Daniel 9:26 – Messiah Shall Be Cut Off
“And after threescore and two weeks shall Messiah be cut off, but not for himself: and the people of the prince that shall come shall destroy the city and the sanctuary.” Daniel’s prophecy of the seventy weeks provides the most chronologically precise prediction of Christ’s coming in all of Scripture. Not only does it identify when the Messiah would appear; it declares what would happen to Him—He would be cut off, executed, killed. Yet this death would not be for Himself but for others. In the mathematical precision of Daniel’s vision lies the gospel of substitutionary sacrifice.
Daniel’s Seventy Weeks
Daniel 9 records the prophet’s prayer of confession for Israel’s sins during the Babylonian exile. In response, the angel Gabriel revealed a prophetic timeline: “Seventy weeks are determined upon thy people and upon thy holy city, to finish the transgression, and to make an end of sins, and to make reconciliation for iniquity, and to bring in everlasting righteousness, and to seal up the vision and prophecy, and to anoint the most Holy” (Daniel 9:24).
These seventy weeks—literally “seventy sevens”—are understood as weeks of years, totaling 490 years. Gabriel divides this period into segments: seven weeks (49 years) and sixty-two weeks (434 years) until Messiah the Prince, then a final week during which covenant will be confirmed. The starting point is “the commandment to restore and to build Jerusalem” (Daniel 9:25).
When Artaxerxes issued the decree allowing Nehemiah to rebuild Jerusalem’s walls in 445 BC, the prophetic clock began ticking. Calculating 483 years (69 weeks) forward—with adjustments for calendar differences between prophetic years of 360 days and solar years—brings us to approximately AD 32-33. This is precisely when Jesus Christ presented Himself to Israel, entered Jerusalem on a donkey, and was rejected and crucified.
The traditional reading recognizes this remarkable chronological precision. Daniel predicted not merely that a Messiah would come but when He would come. The prophecy established a divine timeline that history fulfilled with mathematical accuracy. Jesus arrived exactly on schedule.
The Troubling Phrase
“Messiah shall be cut off” presents a theological difficulty. The Hebrew term karat (cut off) typically indicates violent death, often as judgment. To be cut off is to be eliminated, destroyed, killed. But how can the Messiah—the promised deliverer, the hope of Israel—be cut off? The expectation was that Messiah would conquer Israel’s enemies, not be conquered by them; that He would reign in triumph, not die in apparent defeat.

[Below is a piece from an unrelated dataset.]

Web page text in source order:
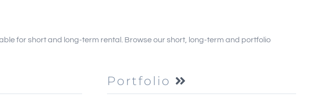
for short and long-term rental. Browse our short, long-term and portfolio
Portfolio

The phrase “but not for himself” intensifies the mystery. His death accomplishes nothing for Him personally—no benefit, no vindication, no self-interest. This is death for others, death serving purposes beyond the one who dies. The Messiah’s cutting off is vicarious, representational, substitutionary.
Furthermore, the consequences following Messiah’s death seem catastrophic rather than triumphant. “The people of the prince that shall come shall destroy the city and the sanctuary.” Jerusalem destroyed? The temple demolished? These sound like judgments upon Israel, not blessings through Israel. How does Messiah’s death lead to such devastating outcomes?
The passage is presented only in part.